Tamsulosin selectively and competitively blocks postsynaptic adrenoreceptors A1a located in the smooth muscle of the prostate, bladder neck and prostatic urethra. This leads to a reduction in smooth muscle tone of the prostate, bladder neck and prostatic urethra and detrusor improve function. This reduces the symptoms of obstruction and irritation associated with benign prostatic hyperplasia omnadren vs sustanon. Typically, the therapeutic effect develops within 2 weeks after receiving the drug, although some patients marked reduction of symptoms after the first dose. The ability to influence the tamsulosin A1A-adrenoceptors 20 times greater than its ability to interact with a1b – adrenoceptors are located in vascular smooth muscle. Due to such a high selectivity of the drug does not cause any clinically significant reduction in systemic blood pressure (BP) in both hypertensive patients and in patients with normal baseline blood pressure.
Absorption After oral tamsulosin is rapidly and almost completely absorbed from the gastrointestinal . This dosage form provides sustained and slow release of tamsulosin. Preparata- bioavailability of approximately 100%. Immediately after ingestion decreases the absorption of tamsulosin. Uniformity of absorption is increased if the patient is taking a drug every day after the same meal. After a single oral administration – 0.4 mg (after a hearty meal) the maximum concentration (Cmax) of the active substance in plasma is reached after 6 h equilibrium. state (after 5 days course of administration) Cmax value of the active substance in plasma at 60-70% higher than the Cmax after a single dose. The distribution of binding to plasma proteins – 90%. Tamsulosin has a slight volume of distribution (about 0.2 l / kg). Metabolism omnadren vs sustanon Tamsulosin is practically not subjected to the effect of “first pass” and slowly biotransformed in the liver with the formation of pharmacologically active metabolites that retain high selectivity to adrenoceptor. None of the metabolites is more active than the starting material – tamsulosin. Most of the active substance is present in blood in an unmodified form. When liver failure dose change is required. Excretion Tamsulosin and its metabolites are primarily excreted by the kidneys, and about 9% of the dose is excreted unchanged in. The single dose of tamsulosin -10 hours (at reception after a meal), after multiple dose -13 h, the final half-life – 22 hours.
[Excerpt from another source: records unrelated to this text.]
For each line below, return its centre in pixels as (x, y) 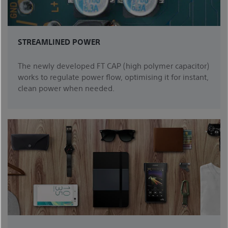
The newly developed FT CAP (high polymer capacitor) (113, 66)
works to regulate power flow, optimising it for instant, (113, 77)
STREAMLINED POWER (59, 42)
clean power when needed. (68, 88)
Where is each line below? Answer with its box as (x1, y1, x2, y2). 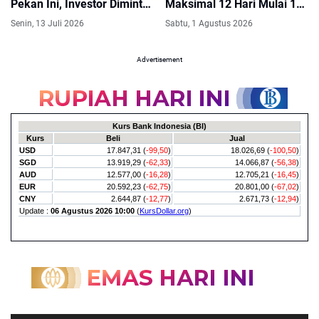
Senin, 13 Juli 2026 (11, 18, 84, 28)
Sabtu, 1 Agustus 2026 (164, 18, 253, 28)
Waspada (11, 11, 58, 25)
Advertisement (137, 55, 182, 63)
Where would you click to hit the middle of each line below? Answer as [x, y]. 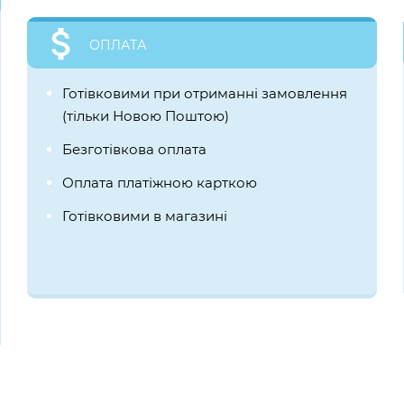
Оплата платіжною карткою [159, 183]
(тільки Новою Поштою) [145, 116]
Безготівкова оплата [134, 150]
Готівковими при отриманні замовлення [204, 94]
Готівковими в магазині [144, 216]
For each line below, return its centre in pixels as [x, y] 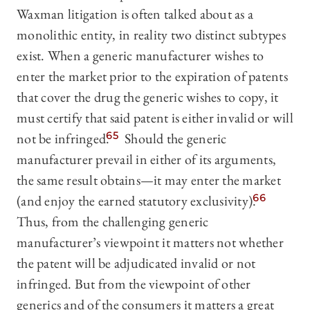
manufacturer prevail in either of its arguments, [146, 159]
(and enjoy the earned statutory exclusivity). [137, 201]
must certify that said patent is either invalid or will [155, 118]
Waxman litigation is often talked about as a [135, 14]
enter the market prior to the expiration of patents [152, 76]
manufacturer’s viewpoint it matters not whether [150, 243]
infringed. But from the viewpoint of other [134, 284]
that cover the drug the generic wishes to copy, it [148, 97]
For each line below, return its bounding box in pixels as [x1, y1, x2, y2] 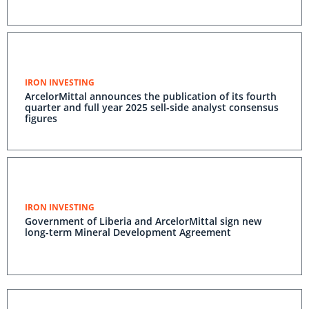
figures [25, 112, 57, 125]
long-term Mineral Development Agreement [25, 226, 231, 239]
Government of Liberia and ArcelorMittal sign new [25, 215, 261, 228]
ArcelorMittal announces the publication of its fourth [25, 90, 277, 103]
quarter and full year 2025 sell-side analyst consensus [25, 101, 279, 114]
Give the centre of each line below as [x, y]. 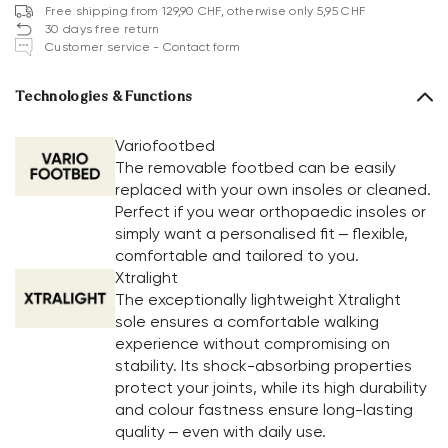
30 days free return [102, 29]
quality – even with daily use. [220, 432]
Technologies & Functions [104, 97]
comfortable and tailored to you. [237, 256]
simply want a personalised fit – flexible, [261, 234]
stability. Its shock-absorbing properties [263, 366]
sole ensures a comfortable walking [247, 322]
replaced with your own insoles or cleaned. [273, 190]

Benign prostatic hyperplasia omnadren vs sustanon (treatment dizuricheskih disorders).
- The drug should not be administered to patients with hypersensitivity to tamsulosin or to other components of the drug;
- Orthostatic hypotension in history;
- Severe hepatic insufficiency.Precautions: severe renal impairment (creatinine clearance (CC) below 10 ml / min) (safety has not been proven). Pregnancy and lactation Tamsulosin is intended only for men.
Dosing and Administration
Inside, after the first meal, omnadren vs sustanon drinking plenty of water in a sitting or standing position. 0.4 mg (1 capsule) per day.
The capsule should not crush and grind.